─── Data supplied ───

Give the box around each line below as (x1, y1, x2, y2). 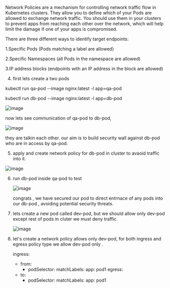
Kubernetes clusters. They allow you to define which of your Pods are (5, 10, 152, 16)
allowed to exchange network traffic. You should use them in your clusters (5, 15, 162, 21)
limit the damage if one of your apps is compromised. (5, 26, 117, 32)
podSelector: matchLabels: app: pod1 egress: (28, 267, 124, 272)
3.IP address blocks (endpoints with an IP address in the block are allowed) (5, 66, 163, 71)
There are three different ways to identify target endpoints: (5, 36, 129, 42)
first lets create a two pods (12, 76, 69, 81)
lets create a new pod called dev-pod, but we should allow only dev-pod (12, 210, 165, 217)
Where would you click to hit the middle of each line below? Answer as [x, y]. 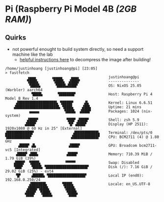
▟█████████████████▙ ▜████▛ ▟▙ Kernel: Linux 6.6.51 [84, 103]
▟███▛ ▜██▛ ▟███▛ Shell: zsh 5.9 [83, 120]
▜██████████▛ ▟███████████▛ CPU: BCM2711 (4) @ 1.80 [82, 137]
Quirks [15, 37]
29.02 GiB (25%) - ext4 [29, 171]
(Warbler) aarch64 [24, 90]
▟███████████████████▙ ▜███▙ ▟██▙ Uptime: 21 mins [78, 107]
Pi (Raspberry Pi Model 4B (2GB [71, 9]
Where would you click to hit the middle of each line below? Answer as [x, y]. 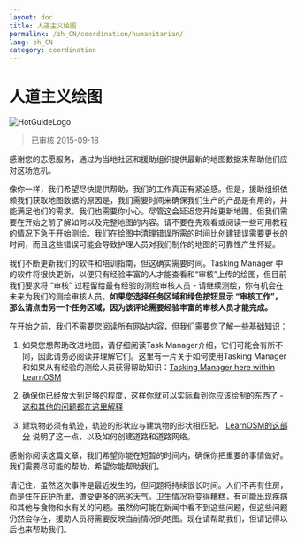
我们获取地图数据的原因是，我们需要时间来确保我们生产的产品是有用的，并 [152, 200]
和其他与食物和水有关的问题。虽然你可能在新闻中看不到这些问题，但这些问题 [148, 508]
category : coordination [53, 50]
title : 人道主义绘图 [43, 26]
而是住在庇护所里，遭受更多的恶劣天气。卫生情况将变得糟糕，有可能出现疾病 [148, 496]
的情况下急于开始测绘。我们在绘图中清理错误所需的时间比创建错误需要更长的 [148, 233]
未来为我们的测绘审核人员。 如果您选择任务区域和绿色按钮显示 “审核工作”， [146, 297]
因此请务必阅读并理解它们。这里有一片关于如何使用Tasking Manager [162, 356]
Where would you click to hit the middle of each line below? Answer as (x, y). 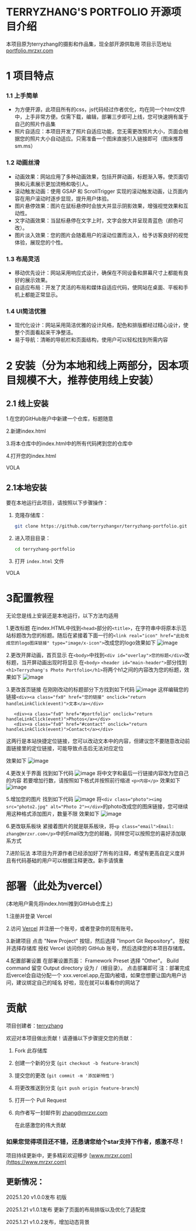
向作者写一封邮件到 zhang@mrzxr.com (61, 1112)
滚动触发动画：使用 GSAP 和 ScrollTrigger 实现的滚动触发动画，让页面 (99, 191)
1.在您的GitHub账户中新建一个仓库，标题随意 (60, 419)
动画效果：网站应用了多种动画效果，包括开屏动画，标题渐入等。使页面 (99, 177)
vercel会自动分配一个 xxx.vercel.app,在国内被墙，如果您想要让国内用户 (96, 975)
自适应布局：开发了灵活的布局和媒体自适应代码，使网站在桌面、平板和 (99, 288)
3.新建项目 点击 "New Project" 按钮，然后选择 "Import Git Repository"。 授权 (98, 941)
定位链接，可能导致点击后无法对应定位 (77, 748)

───

- _What to work on_: Filter the records for lines containing the word "create" and copy each one.

- _Expected answer_:
first lets create a two pods (12, 76, 69, 81)
lets create a new pod called dev-pod, but we should allow only dev-pod (12, 210, 165, 217)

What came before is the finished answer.